TASK REQUIREMENTS ::
Where "math" occurs in a line of the entries below, copy that line.

Stored entries:
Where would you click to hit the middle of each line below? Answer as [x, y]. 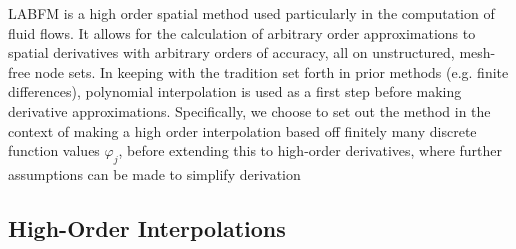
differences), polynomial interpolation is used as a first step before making [235, 91]
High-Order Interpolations [147, 227]
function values [54, 150]
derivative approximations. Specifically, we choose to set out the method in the [249, 110]
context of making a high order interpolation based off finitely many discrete [242, 130]
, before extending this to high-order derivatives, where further [310, 150]
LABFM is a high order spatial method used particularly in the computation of [251, 13]
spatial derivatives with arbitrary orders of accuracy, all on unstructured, [231, 52]
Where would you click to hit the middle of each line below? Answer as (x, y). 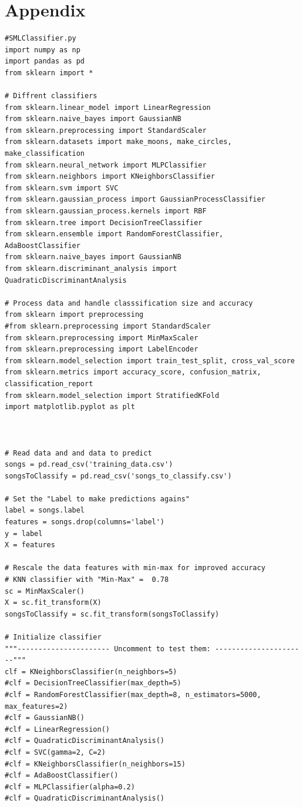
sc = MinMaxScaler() (45, 591)
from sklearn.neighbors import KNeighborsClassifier (110, 177)
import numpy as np (43, 50)
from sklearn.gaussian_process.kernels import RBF (106, 211)
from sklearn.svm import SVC (62, 188)
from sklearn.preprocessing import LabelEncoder (102, 349)
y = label (24, 533)
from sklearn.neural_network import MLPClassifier (106, 165)
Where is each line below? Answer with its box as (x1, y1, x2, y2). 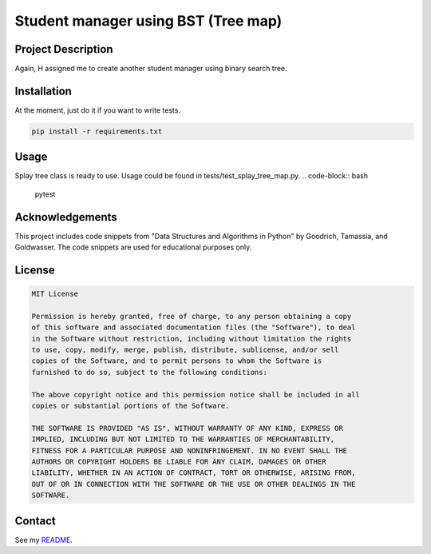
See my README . (14, 535, 73, 544)
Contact (14, 514, 56, 528)
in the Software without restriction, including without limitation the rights (31, 334, 352, 343)
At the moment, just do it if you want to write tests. (14, 105, 181, 115)
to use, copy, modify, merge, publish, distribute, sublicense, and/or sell (31, 345, 339, 355)
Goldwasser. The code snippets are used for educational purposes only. (14, 242, 252, 252)
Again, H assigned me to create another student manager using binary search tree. (14, 64, 287, 74)
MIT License (31, 289, 79, 299)
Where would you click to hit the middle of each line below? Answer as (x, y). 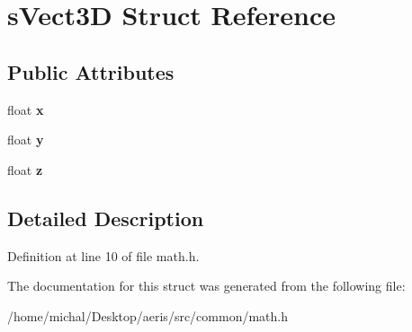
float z (25, 169)
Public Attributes (91, 71)
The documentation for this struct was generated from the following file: (206, 286)
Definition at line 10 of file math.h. (103, 255)
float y (26, 140)
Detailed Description (106, 218)
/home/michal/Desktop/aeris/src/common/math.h (148, 315)
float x (26, 109)
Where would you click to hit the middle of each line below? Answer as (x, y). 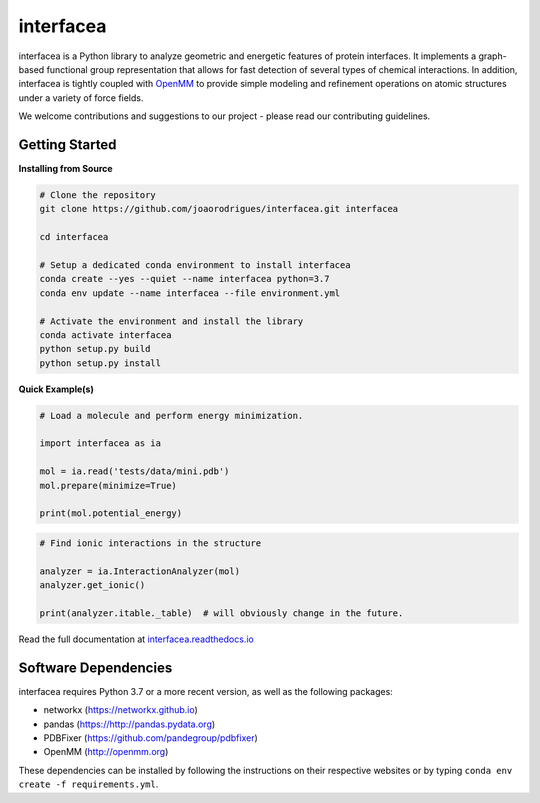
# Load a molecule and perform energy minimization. (171, 415)
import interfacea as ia (100, 443)
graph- (492, 56)
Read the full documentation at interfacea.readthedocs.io (136, 639)
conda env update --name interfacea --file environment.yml (190, 293)
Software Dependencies (95, 667)
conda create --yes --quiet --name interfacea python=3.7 (184, 279)
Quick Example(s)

RESPONSE BELOW ::
Definition at line 10 of file math.h. (103, 255)
/home/michal/Desktop/aeris/src/common/math.h (148, 315)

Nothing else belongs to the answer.